**Record excerpts**
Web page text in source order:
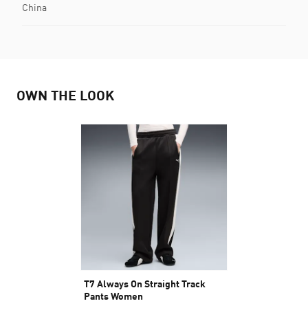
China
OWN THE LOOK
T7 Always On Straight Track
Pants Women
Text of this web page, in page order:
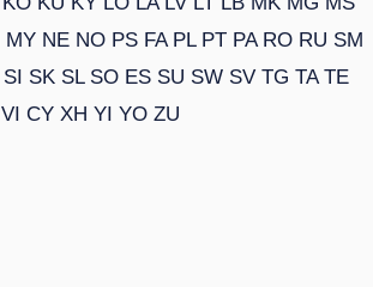
MY NE NO PS FA PL PT PA RO RU SM
SI SK SL SO ES SU SW SV TG TA TE
VI CY XH YI YO ZU
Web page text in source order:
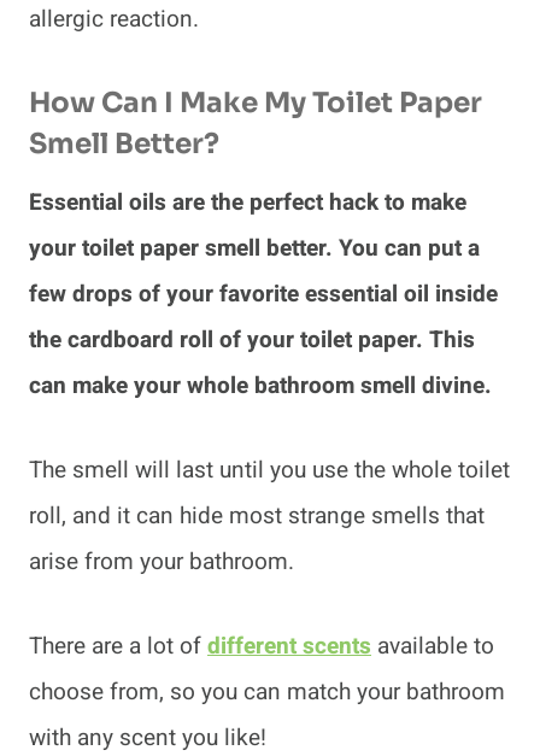
allergic reaction.
How Can I Make My Toilet Paper
Smell Better?
Essential oils are the perfect hack to make
your toilet paper smell better. You can put a
few drops of your favorite essential oil inside
the cardboard roll of your toilet paper. This
can make your whole bathroom smell divine.
The smell will last until you use the whole toilet
roll, and it can hide most strange smells that
arise from your bathroom.
There are a lot ofdifferent scents available to
choose from, so you can match your bathroom
with any scent you like!

**Exercise details**
With the pictures removed, set down the entire listing exactly.

**Solution for this exercise**
Web page text in source order:
China
OWN THE LOOK
T7 Always On Straight Track
Pants Women
Text of this web page, in page order:
MY NE NO PS FA PL PT PA RO RU SM
SI SK SL SO ES SU SW SV TG TA TE
VI CY XH YI YO ZU
Web page text in source order:
allergic reaction.
How Can I Make My Toilet Paper
Smell Better?
Essential oils are the perfect hack to make
your toilet paper smell better. You can put a
few drops of your favorite essential oil inside
the cardboard roll of your toilet paper. This
can make your whole bathroom smell divine.
The smell will last until you use the whole toilet
roll, and it can hide most strange smells that
arise from your bathroom.
There are a lot ofdifferent scents available to
choose from, so you can match your bathroom
with any scent you like!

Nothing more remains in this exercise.